For a visual walkthrough, visit the UBOS platform overview. The platform also offers a Workflow automation studio where you can monitor pipeline health, view logs, and roll back to previous versions with a single click.
💰 Cost Considerations
UBOS pricing is consumption‑based. For most hobby projects, the free tier covers up to 5 GB of storage and 100 CPU‑hours per month. If you anticipate heavy AI inference workloads, review the UBOS pricing plans and consider the Enterprise AI platform by UBOS for dedicated GPU nodes.
🔄 From Clawd.bot → Moltbot → OpenClaw
The OpenClaw template didn’t appear overnight. It began as Clawd.bot, a simple chatbot that scraped Reddit for meme‑style replies. As the community demanded richer interactions, the project was renamed Moltbot, adding multi‑modal capabilities (text, voice, and image). Finally, after a major refactor that introduced a modular micro‑service architecture, the codebase was re‑branded as OpenClaw to reflect its open‑source ethos and “claw‑like” ability to grasp data from any source.

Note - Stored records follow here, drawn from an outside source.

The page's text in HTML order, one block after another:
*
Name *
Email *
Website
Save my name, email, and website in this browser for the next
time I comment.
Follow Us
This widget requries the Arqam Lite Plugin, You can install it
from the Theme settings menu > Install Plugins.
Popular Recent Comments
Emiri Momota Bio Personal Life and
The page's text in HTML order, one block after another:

This evolution mirrors the broader AI‑agent market: rapid iteration, feature expansion, and a constant push toward openness. The CI/CD pipeline we just built is the perfect companion for this journey—every new “claw” you add can be tested, containerized, and deployed without manual steps.
📚 Moltbook – A Complementary AI‑Agent Social Platform
While OpenClaw powers the backend AI logic, Moltbook (the sister social platform) provides a community hub where agents can share knowledge, rate responses, and even trade custom prompts. Integrating Moltbook with OpenClaw is as simple as adding the ChatGPT and Telegram integration to push notifications to users’ favorite messaging apps.

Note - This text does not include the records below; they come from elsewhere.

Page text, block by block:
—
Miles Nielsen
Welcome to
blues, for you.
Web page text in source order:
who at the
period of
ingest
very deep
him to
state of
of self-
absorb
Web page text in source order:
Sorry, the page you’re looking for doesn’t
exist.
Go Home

🧩 Explore More UBOS Templates
UBOS’s marketplace offers dozens of ready‑made AI‑powered apps that can be combined with OpenClaw for rapid prototyping:
- AI SEO Analyzer – boost your site’s search visibility.
- AI Article Copywriter – generate blog drafts in seconds.
- AI Video Generator – turn scripts into short videos.
- AI Chatbot template – a plug‑and‑play conversational UI.
- GPT‑Powered Telegram Bot – extend OpenClaw’s reach to Telegram users.
🔐 Security & Best Practices
When dealing with AI agents, security is paramount. Follow these guidelines:
- Store API keys in GitHub Secrets; never hard‑code them.
- Enable Telegram integration on UBOS with two‑factor authentication for admin bots.
- Run containers with non‑root users and set resource limits.
- Regularly scan Docker images with
trivyor similar tools. - Audit logs via the UBOS partner program dashboard.
📈 Performance Monitoring
UBOS integrates with popular observability stacks. Hook the ElevenLabs AI voice integration to generate spoken alerts when latency spikes. Use the built‑in metrics dashboard to track request latency, token usage, and container health.
🚀 Ready to Deploy Your Own OpenClaw AI‑Agent?
Start by cloning the template, set up the CI/CD workflow described above, and watch your AI‑agent evolve from code to production in minutes. Need help customizing the pipeline or scaling to enterprise? Explore the UBOS portfolio examples for inspiration, or join the About UBOS community to connect with fellow developers.
For a step‑by‑step video tutorial, check the original announcement that introduced the OpenClaw one‑click‑deploy feature.
Happy coding, and may your AI‑agents always land on the right “claw”!